* About this task: Quote exactly and only this range of lines in the data below: the line that holds "Web page text" to the line that holds "Text of this", both included.
* * * * * * * * *
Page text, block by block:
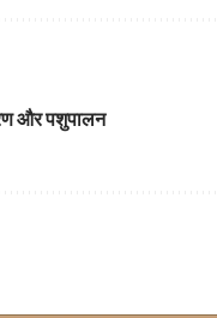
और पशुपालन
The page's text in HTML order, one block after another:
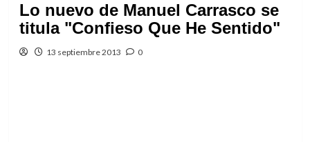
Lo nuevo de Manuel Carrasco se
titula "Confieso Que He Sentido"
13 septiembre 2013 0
* * * * * * * * *
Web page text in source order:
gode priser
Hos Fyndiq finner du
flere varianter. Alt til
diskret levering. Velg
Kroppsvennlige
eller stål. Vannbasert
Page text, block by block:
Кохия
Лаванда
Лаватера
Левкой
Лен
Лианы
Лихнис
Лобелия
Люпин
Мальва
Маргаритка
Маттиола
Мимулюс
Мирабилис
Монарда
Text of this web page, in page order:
* * * * * * * * *
* Your response:
Web page text in source order:
gode priser
Hos Fyndiq finner du
flere varianter. Alt til
diskret levering. Velg
Kroppsvennlige
eller stål. Vannbasert
Page text, block by block:
Кохия
Лаванда
Лаватера
Левкой
Лен
Лианы
Лихнис
Лобелия
Люпин
Мальва
Маргаритка
Маттиола
Мимулюс
Мирабилис
Монарда
Text of this web page, in page order:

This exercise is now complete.